High-pressure self-flux growth and characterization of Li-deficient Li0.95FeAs single crystals

TL;DR

This study reports the high-pressure self-flux growth of nearly stoichiometric Li0.95FeAs single crystals, characterizing their structure and superconducting properties, and analyzing the effects of Li deficiency on superconductivity.

Contribution

It introduces a high-pressure method for growing high-quality Li-deficient LiFeAs crystals and provides detailed structural and superconducting property analysis.

Findings

Crystals exhibit bulk superconductivity at 16 K.

Li deficiency has minimal impact on superconductivity.

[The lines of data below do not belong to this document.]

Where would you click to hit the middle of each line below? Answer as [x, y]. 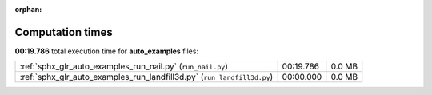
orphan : [28, 9]
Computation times [64, 32]
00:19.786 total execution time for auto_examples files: [107, 51]
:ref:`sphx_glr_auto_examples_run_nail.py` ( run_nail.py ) [124, 66]
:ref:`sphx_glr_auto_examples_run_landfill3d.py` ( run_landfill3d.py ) [146, 77]
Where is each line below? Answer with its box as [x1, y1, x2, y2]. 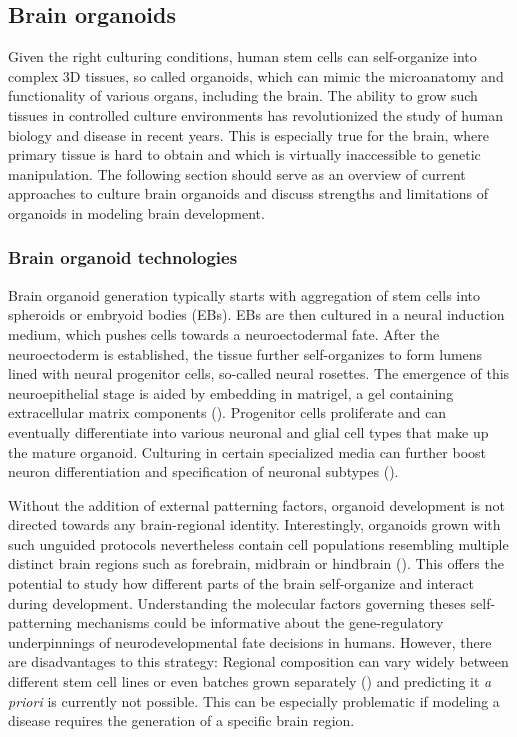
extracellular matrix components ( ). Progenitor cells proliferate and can [8, 402, 447, 423]
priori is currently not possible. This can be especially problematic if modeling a [8, 690, 500, 711]
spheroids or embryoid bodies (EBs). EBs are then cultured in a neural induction [8, 304, 505, 325]
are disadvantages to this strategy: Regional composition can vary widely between [8, 651, 509, 672]
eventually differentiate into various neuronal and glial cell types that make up [8, 421, 489, 442]
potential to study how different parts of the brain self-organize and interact [8, 573, 474, 594]
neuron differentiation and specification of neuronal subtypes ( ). [8, 461, 399, 482]
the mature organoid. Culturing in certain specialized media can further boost [8, 441, 486, 462]
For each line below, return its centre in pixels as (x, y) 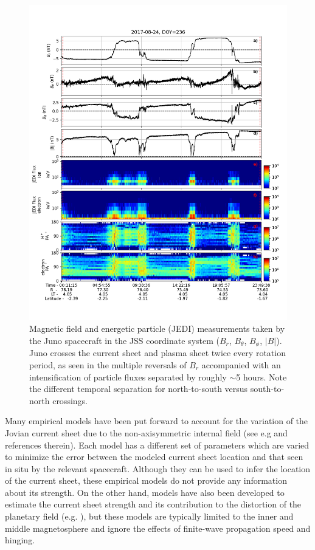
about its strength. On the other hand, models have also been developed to (145, 492)
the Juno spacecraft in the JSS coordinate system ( (124, 340)
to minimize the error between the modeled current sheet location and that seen (154, 457)
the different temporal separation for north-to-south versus (139, 389)
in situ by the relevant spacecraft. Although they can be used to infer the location (158, 468)
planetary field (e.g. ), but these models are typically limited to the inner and (149, 516)
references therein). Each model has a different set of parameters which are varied (157, 445)
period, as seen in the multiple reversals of (108, 364)
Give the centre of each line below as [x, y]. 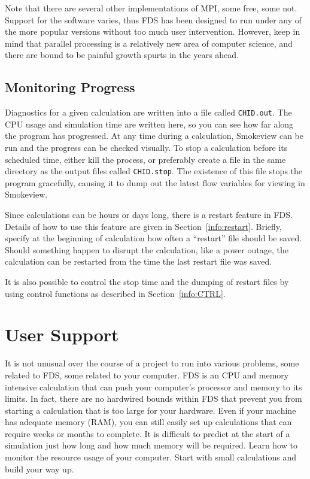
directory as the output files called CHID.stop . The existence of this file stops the [154, 171]
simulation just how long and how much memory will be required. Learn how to [151, 445]
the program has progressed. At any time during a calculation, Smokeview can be [154, 136]
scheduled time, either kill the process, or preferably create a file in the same [145, 159]
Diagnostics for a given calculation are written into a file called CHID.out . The [148, 112]
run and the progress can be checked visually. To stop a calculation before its [146, 148]
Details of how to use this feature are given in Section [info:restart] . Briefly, [143, 226]
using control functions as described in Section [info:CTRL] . [115, 293]
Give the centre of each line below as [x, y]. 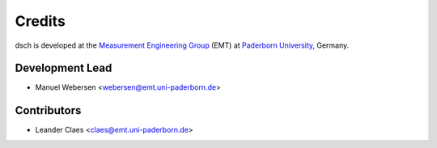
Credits [40, 21]
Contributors [48, 110]
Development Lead [64, 68]
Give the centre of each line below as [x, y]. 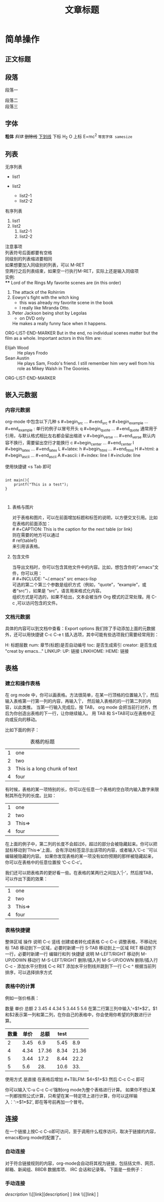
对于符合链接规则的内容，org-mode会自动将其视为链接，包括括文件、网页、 [81, 1163]
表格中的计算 [20, 986]
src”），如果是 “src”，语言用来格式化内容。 [61, 590]
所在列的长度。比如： [35, 795]
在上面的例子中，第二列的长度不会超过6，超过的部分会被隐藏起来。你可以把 [81, 844]
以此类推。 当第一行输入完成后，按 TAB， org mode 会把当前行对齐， [83, 707]
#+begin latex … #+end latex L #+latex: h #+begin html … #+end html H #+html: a [82, 449]
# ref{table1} [25, 540]
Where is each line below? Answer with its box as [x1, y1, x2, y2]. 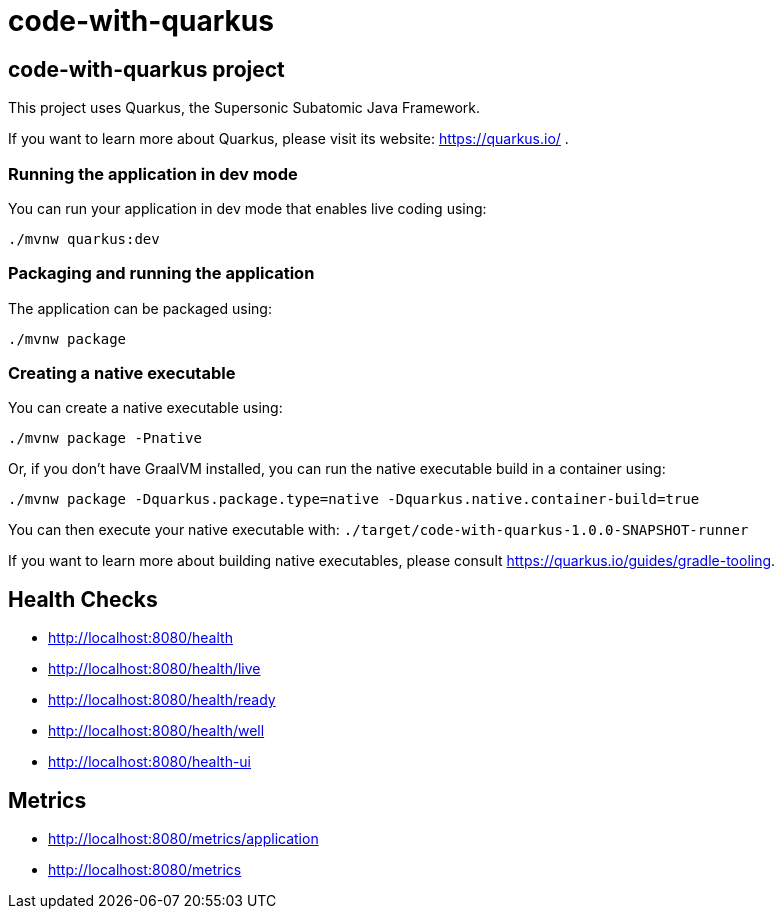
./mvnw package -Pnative [8, 430, 202, 447]
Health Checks [8, 586, 158, 612]
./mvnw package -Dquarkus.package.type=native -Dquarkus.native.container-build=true [8, 491, 700, 508]
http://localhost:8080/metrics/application [48, 830, 319, 848]
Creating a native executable [8, 363, 236, 384]
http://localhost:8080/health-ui [48, 753, 252, 771]
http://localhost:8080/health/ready [48, 691, 276, 709]
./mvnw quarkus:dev [8, 230, 160, 247]
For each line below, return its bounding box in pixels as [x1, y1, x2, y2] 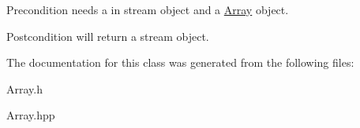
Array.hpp [6, 107, 55, 123]
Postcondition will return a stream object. [6, 27, 209, 44]
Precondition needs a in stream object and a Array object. [6, 2, 289, 17]
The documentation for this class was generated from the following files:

Superconductivity is suppressed by Fe excess and Li deficiency.

Abstract

Single crystals of LiFeAs were successfully grown by a self-flux method using the cubic anvil high-pressure and high-temperature technique. The reaction took place in a closed boron nitride crucible at a pressure of 1 GPa and a temperature of 1050 C. The grown crystals, retrieved from solidified lump, exhibit plate-like shapes with sizes up to 0.7 x 0.7 x 0.15 mm3. Single-crystal x-ray diffraction refinement confirmed the high structural perfection of the grown crystals (space group P4/nmm, No 129, Z = 2, a = 3.77370(10) A, c = 6.3468(6) A, and V = 90.384(9) A3) with the presence of a small deficiency on the Li site. The refined chemical composition of the produced crystals is Li0.95FeAs. Temperature-dependent magnetization measurements revealed bulk superconductivity with a superconducting transition Tc = 16 K. A comparative analysis of LiFeAs, Li1-xFeAs, and Li1-yFe1+yAs systems reveal that superconductivity is less sensitive to the Li deficiency, although it may completely disappear in the presence of both Fe excess and Li deficiency.